Small price to pay for protection against COVID, said Dr. William Schaffner of Vanderbilt University Medical Center, a vaccine expert who wasn't involved with the study.

He called the early results a good first step, and is optimistic that final testing could deliver answers about whether it's really safe and effective by the beginning of next year.

It would be wonderful. But that assumes everything's working right on schedule, Schaffner cautioned.

Moderna's share price jumped nearly 15 percent in trading after US markets closed. Shares of the company, based in Cambridge, Massachusetts, have nearly quadrupled this year.

Tuesday's results only included younger adults. The first-step testing later was expanded to include dozens of older adults, the age group most at risk from COVID-19.

Those results aren't public yet but regulators are evaluating them. Fauci said final testing will include older adults, as well as people with chronic health conditions that make them more vulnerable to the virus and Black and Latino populations likewise affected.

Nearly two dozen possible COVID-19 vaccines are in various stages of testing around the world. Candidates from China and Britain's Oxford University also are entering final testing stages.
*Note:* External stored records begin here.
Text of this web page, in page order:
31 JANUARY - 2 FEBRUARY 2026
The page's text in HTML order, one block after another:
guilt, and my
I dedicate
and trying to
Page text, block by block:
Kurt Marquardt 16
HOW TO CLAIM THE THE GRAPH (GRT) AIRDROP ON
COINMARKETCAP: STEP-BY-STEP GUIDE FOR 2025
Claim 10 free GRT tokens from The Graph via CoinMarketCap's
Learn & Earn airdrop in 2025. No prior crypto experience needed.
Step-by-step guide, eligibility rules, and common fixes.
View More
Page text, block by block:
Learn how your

The 30,000-person study will mark the world's largest study of a potential COVID-19 vaccine so far. And the NIH-developed shot isn't the only one set for such massive U.S. testing, crucial to spot rare side effects. The government plans similar large studies of the Oxford candidate and another by Johnson & Johnson; separately, Pfizer Inc. is planning its own huge study.
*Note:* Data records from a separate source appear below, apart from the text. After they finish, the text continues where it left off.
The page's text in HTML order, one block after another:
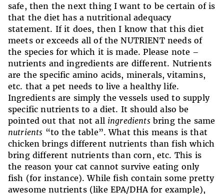
safe, then the next thing I want to be certain of is
that the diet has a nutritional adequacy
statement. If it does, then I know that this diet
meets or exceeds all of the NUTRIENT needs of
the species for which it is made. Please note –
nutrients and ingredients are different. Nutrients
are the specific amino acids, minerals, vitamins,
etc. that a pet needs to live a healthy life.
Ingredients are simply the vessels used to supply
specific nutrients to a diet. It should also be
pointed out that not all ingredientsbring the same
nutrients “to the table”. What this means is that
chicken brings different nutrients than fish which
bring different nutrients than corn, etc. This is
the reason your cat cannot survive eating only
fish (for instance). While fish contain some pretty
awesome nutrients (like EPA/DHA for example),
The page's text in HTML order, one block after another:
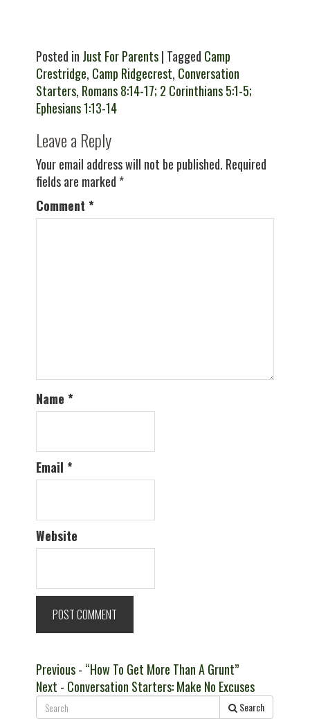
Posted in Just For Parents| Tagged Camp
Crestridge, Camp Ridgecrest, Conversation
Starters, Romans 8:14-17; 2 Corinthians 5:1-5;
Ephesians 1:13-14
Leave a Reply
Your email address will not be published. Required
fields are marked *
Comment *
Name *
Email *
Website
Post
navigation
PreviousPrevious
post:
- “How To Get More Than A Grunt”
Next Next
post:
- Conversation Starters: Make No Excuses
Search

Already, people can start signing up to volunteer for the different studies.

People think this is a race for one winner. Me, I'm cheering every one of them on, said Fauci, who directs NIH's National Institute of Allergy and Infectious Diseases.

We need multiple vaccines. We need vaccines for the world, not only for our own country. Around the world, governments are investing in stockpiles of hundreds of millions of doses of the different candidates, in hopes of speedily starting inoculations if any are proven to work.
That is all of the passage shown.